Baig, D. I.; Moeller, M.; Tam, R.; Pereira, E. C.; Rodriguez-Algaba, J.; Mojerlou, S.; Hovmoller, M. S.; Fejer Justesen, A.; Nha Ho, T.; Zhang, J.; Ding, Y.; Li, J.; Wu, J.; Periyannan, S.; Zhang, X.; Rathjen, J.; Schwessinger, B.

Wheat diseases, including wheat stripe (yellow) rust, significantly impact wheat production and lead to several billions of dollars in economic losses each year. Wheat stripe rust is caused by the fungal pathogen Puccinia striiformis f. sp. tritici (Pst) which is best controlled via integrated disease management including growing disease resistant wheat cultivars. To-date, there are over 80 catalogued and more than 10 cloned stripe rust resistance genes (Yr genes). Yet our knowledge of corresponding avirulence (Avr) genes lags far behind which contrasts with other important wheat pathogens. The absence of cloned Pst's Avrs reflects long-standing challenges associated with Pst complex, highly heterozygous genome and the lack of robust transformation and map-based cloning systems.

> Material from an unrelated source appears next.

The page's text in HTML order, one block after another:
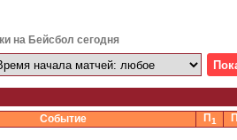
на Бейсбол сегодня
Событие П1

Recent advances in high-quality genome assemblies and wheat defense reporter assays have now made Avr gene identification more feasible. Building on these step-change advancements, we identify and characterize AvrYr7 which is specifically recognized by Yr7. We further identify six additional alleles of avrYr7 that escape recognition due to non-synonymous genetic variations, transposable element activity, missense mutation, and expression polymorphism. These findings provide critical insights into virulence evolution in one of the world's most important wheat pathogens.